Redefining risk, roles, revenue

One area where GenAI is demonstrating unexpected strength is in the prediction and pricing of risks that have historically been difficult to quantify.

In the case of climate-related perils or catastrophic events, AI models are increasingly able to extract signals from unstructured data sources, such as animal migration patterns or subtle environmental indicators, providing insurers with earlier and more accurate warning systems.

In the context of fraud detection, GenAI is evolving into a behavioural radar, capable of identifying nuanced patterns and anomalies before losses are incurred.

Despite these advances, AI is unlikely, Chung maintains, to displace agents or brokers in the near term. On the contrary, she foresees a redefinition of their roles.

With routine tasks increasingly automated, insurance professionals are positioned to shift their focus towards advisory functions and high-value engagement. This shift is particularly significant in Asia, where personal relationships and trust remain central to insurance decisions. “The integration of AI may not diminish the human element,” Chung observes, “but rather enhance it.”

Some of the most transformative applications of GenAI, Chung adds, are emerging in the realm of product design. The future she envisions includes entirely new insurance formats, dynamic, usage-based and highly personalized.

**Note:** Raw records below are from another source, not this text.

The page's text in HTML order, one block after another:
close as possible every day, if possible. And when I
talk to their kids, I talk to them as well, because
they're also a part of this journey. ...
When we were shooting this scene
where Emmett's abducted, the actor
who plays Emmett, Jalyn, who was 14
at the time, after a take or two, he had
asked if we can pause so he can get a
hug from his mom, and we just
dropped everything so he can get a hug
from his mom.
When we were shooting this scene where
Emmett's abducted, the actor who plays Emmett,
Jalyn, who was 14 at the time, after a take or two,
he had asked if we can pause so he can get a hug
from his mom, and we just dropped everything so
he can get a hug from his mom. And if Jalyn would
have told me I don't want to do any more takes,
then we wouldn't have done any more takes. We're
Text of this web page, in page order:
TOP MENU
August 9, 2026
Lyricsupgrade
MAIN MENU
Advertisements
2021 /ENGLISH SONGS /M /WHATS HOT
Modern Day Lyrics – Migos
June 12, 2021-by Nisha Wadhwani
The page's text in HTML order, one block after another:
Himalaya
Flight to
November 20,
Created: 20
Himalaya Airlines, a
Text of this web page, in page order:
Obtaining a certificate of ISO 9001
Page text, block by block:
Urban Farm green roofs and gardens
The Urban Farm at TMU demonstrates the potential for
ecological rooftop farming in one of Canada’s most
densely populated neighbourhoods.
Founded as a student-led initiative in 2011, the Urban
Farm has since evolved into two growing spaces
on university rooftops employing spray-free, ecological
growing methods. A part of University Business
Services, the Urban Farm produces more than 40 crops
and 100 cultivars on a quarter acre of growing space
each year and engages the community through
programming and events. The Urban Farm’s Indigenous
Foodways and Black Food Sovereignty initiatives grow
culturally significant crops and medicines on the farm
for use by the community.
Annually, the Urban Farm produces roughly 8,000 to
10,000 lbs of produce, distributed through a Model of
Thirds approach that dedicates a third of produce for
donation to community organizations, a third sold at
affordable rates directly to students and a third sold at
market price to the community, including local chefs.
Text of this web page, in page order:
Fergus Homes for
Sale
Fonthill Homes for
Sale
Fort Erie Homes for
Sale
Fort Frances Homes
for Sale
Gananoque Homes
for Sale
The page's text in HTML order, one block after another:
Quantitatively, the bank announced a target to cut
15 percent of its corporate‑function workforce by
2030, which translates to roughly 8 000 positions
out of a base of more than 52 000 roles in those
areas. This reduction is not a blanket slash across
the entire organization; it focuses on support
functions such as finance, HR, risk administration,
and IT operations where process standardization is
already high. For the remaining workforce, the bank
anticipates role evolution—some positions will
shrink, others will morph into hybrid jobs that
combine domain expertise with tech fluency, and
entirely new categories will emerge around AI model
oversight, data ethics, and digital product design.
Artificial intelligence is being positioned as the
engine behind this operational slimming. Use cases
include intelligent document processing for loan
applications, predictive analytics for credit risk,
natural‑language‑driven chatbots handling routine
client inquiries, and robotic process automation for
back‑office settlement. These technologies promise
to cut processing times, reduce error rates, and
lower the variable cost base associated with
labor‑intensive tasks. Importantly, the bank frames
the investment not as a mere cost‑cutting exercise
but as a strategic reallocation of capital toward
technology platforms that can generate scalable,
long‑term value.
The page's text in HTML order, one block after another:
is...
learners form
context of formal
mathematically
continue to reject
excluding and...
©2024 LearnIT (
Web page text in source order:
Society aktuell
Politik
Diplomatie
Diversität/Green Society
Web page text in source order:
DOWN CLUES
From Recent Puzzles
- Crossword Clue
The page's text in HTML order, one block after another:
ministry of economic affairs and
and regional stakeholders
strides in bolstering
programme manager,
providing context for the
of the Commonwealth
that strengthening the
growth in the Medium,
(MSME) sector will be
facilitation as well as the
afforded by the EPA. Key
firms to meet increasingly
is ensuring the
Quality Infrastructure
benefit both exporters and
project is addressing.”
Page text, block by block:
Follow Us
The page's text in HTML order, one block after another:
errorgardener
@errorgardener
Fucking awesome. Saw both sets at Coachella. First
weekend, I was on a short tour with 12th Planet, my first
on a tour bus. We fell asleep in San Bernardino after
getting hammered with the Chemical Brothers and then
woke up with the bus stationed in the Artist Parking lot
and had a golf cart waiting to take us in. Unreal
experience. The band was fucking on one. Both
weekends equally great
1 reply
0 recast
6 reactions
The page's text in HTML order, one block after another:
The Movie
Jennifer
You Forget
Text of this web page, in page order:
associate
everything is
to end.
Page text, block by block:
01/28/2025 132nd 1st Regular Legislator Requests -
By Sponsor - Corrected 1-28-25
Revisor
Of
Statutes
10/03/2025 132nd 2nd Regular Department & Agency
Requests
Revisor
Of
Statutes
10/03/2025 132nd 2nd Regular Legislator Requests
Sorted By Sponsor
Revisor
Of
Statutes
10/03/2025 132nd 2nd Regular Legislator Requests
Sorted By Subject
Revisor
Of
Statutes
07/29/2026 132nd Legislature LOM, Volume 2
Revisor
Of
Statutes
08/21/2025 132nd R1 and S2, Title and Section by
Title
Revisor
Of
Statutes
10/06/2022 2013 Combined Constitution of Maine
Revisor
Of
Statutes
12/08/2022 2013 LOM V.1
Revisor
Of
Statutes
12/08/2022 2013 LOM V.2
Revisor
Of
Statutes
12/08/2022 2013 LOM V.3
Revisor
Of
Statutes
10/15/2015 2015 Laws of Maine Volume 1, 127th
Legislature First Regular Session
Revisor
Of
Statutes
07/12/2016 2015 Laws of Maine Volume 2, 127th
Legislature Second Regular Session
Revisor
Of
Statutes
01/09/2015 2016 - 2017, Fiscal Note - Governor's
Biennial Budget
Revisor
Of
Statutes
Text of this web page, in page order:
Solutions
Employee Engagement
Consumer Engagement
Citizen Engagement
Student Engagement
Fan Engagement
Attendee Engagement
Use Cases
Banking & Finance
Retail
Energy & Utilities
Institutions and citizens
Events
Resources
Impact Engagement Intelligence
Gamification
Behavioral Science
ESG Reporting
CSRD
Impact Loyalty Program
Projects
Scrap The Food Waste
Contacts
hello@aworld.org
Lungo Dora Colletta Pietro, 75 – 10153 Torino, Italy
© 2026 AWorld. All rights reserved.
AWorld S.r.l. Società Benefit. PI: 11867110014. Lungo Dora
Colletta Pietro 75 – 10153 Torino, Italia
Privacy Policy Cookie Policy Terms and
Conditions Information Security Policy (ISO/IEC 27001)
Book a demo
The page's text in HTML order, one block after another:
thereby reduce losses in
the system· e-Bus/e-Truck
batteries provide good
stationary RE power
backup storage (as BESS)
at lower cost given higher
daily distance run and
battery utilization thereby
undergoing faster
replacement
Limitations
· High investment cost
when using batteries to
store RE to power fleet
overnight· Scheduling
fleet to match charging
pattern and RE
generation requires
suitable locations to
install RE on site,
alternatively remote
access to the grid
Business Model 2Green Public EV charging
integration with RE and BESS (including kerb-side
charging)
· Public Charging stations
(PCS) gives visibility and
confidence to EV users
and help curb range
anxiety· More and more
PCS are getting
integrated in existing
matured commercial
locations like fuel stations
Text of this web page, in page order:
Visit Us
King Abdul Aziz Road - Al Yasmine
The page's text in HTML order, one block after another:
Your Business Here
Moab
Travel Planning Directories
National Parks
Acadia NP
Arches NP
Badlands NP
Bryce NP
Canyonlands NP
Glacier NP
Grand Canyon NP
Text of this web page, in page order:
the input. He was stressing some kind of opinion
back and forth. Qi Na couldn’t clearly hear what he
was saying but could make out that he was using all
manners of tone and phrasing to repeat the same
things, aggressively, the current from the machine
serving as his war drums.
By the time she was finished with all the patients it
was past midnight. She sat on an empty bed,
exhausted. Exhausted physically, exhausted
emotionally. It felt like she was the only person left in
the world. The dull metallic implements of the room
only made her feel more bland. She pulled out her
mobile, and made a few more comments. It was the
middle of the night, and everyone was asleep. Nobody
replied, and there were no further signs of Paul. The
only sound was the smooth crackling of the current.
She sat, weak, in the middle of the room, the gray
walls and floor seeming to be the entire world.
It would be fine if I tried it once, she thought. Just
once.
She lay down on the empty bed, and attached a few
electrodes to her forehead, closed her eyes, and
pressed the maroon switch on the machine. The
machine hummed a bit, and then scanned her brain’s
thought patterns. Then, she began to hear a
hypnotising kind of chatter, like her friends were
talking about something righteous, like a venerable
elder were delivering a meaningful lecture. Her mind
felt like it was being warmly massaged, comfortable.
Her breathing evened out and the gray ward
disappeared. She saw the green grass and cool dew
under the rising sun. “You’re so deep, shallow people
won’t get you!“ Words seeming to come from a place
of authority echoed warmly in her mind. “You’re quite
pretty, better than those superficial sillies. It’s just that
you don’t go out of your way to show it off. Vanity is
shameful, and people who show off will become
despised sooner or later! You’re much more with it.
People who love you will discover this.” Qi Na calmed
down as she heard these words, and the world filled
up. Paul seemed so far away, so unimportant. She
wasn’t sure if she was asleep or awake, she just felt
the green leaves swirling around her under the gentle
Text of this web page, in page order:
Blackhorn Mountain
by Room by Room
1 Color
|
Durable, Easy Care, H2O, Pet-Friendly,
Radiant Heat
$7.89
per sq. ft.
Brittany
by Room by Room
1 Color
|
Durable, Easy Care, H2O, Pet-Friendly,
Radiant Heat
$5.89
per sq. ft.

Examples include micro-crop coverage that automatically activates during adverse weather seasons, or travel insurance triggered the moment a policyholder’s phone registers in a foreign country. These offerings demand more than just AI-driven customer interaction; they require real-time capabilities in underwriting, pricing and claims adjudication.

This same intelligence is also being leveraged on the asset side of the balance sheet. Insurers, particularly those with long-duration liabilities, such as life insurance providers, are exploring AI tools to support investment decisions that align with their future obligations.

This includes identifying stable, long-horizon assets, such as green infrastructure or biodiversity-linked investments.

With environmental disclosure frameworks like the Task Force on Nature-related Financial Disclosures gaining momentum, insurers are beginning to recognize that aligning sustainability goals with capital deployment is not only responsible governance, it is also sound investment strategy.

These could prove to be critical tools as the region faces increasing environmental volatility.